I just found this too: Bird bath. It looks a bit small, but might do?

http://store.tomsbirdfeeders.com/rocky-mountain-bird-bath-2-options-available_p_1306.html

If tortoises are prone to mucking up their water, I'd like something easy to keep clean, and still looking nice...


----------



## MPRC (Apr 21, 2016)

I use a water heater drip pan for one enclosure. It is about 3 feet across and no more than 4 inches deep. It's easy to flip and rinse and refill. 





Large plant saucer in another, one has a glass pie pan and I usually have a paint tray like this also:


----------



## mike taylor (Apr 21, 2016)

Here is my pond .Just a hole in the ground with concrete and wire .


----------



## Yvonne G (Apr 21, 2016)

It's the lid off of a 60 gallon one of these:


----------



## theguy67 (Apr 21, 2016)

It honestly depends on what you are going for, and the species of course. If you just want a soaking area, a large lid like posted above, or concrete pool would work nicely. 

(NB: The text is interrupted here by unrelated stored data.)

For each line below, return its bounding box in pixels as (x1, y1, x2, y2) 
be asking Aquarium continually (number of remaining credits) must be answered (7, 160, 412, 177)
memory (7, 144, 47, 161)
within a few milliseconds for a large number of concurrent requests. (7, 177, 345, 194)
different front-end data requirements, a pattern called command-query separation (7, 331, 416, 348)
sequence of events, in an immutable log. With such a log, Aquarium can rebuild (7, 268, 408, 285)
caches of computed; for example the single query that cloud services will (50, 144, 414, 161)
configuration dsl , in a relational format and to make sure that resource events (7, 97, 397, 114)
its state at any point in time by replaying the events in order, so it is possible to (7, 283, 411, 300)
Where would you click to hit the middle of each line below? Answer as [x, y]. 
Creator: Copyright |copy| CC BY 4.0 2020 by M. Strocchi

I've always enjoyed landscaping, and I think my redfoots benefit from the excess moisture, obstacles, and visual barriers created from gardening. 





This is probably more than what you are looking for, but I felt motivated.


----------



## Rue (Apr 21, 2016)

All good ideas! 

I don't know that I'm motivated enough to build a stream...especially in our desert like setting...lol.


----------



## Jacqui (Apr 21, 2016)

theguy67 said:


> It honestly depends on what you are going for, and the species of course. If you just want a soaking area, a large lid like posted above, or concrete pool would work nicely.
> 
> I've always enjoyed landscaping, and I think my redfoots benefit from the excess moisture, obstacles, and visual barriers created from gardening.
> 
> ...



It is beautiful. I love my mini stream and have plans for a larger one.


----------



## Jacqui (Apr 21, 2016)

I think I have used all the ideas above at one time or another. Also used a perform pool kind and filled it in a bit where it was too deep. Buried a few super large plant water saucers too. Buried a child's pool too.


----------



## theguy67 (Apr 21, 2016)

Rue said:


> All good ideas!
> 
> I don't know that I'm motivated enough to build a stream...especially in our desert like setting...lol.

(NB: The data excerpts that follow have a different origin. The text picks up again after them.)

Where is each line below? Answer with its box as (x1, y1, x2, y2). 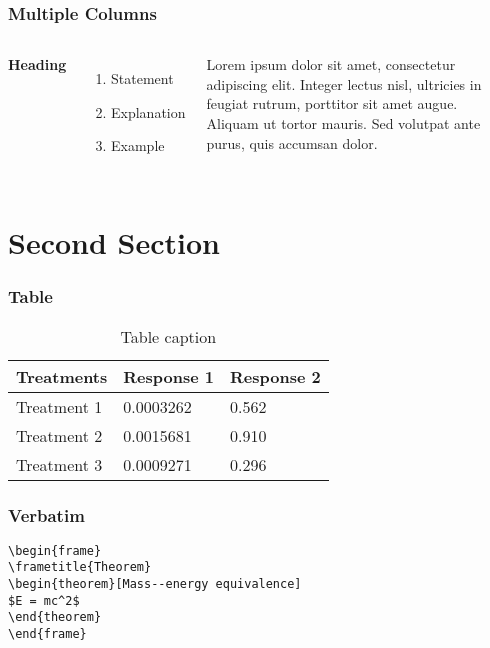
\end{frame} (8, 627, 87, 642)
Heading (8, 54, 67, 75)
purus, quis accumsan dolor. (206, 132, 378, 153)
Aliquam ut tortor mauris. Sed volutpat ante (206, 113, 481, 133)
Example (111, 135, 165, 156)
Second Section (8, 222, 220, 263)
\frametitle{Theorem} (8, 560, 152, 575)
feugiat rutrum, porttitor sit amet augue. (206, 93, 458, 114)
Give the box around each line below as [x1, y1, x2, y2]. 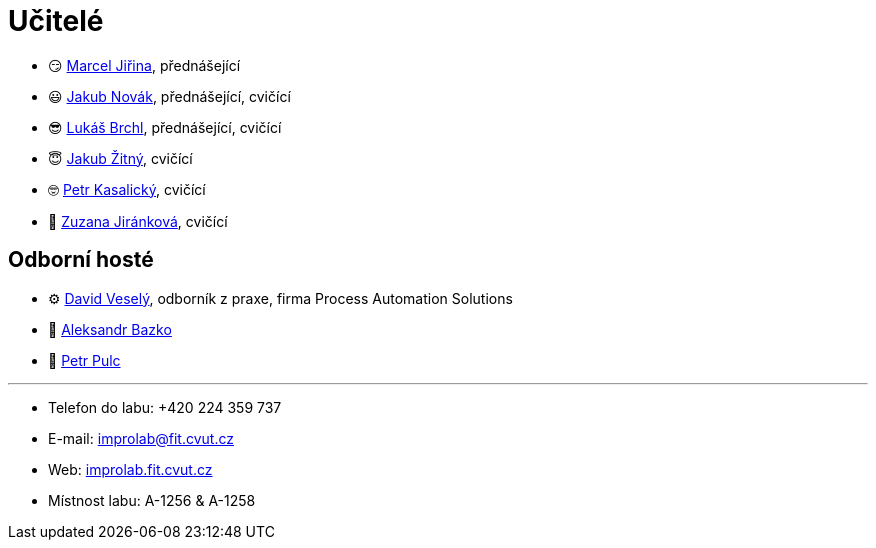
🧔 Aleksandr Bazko [48, 320, 172, 338]
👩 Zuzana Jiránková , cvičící [48, 212, 228, 230]
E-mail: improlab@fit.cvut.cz [48, 429, 234, 447]
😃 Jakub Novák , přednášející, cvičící [48, 87, 291, 105]
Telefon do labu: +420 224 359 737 [48, 398, 282, 416]
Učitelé [8, 4, 104, 38]
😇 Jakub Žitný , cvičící [48, 149, 193, 167]
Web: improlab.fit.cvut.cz [48, 460, 213, 478]

You could make a dry creek? lol. Even when its dry, it looks nice to me.


----------



## theguy67 (Apr 21, 2016)

Jacqui said:


> I think I have used all the ideas above at one time or another. Also used a perform pool kind and filled it in a bit where it was too deep. Buried a few super large plant water saucers too. Buried a child's pool too.



I like the idea of a child's pool. It would look natural with little effort, and if its entirely buried, it should be protected from UV.


----------



## MPRC (Apr 21, 2016)

@theguy67 - I have high hopes of building something like you have as soon as we find a house to buy. Until then we are in a temporary space so the torts deal with temporary pools. Some of which they like better than others for sure.


----------



## theguy67 (Apr 21, 2016)

LaDukePhoto said:


> @theguy67 - I have high hopes of building something like you have as soon as we find a house to buy. Until then we are in a temporary space so the torts deal with temporary pools. Some of which they like better than others for sure.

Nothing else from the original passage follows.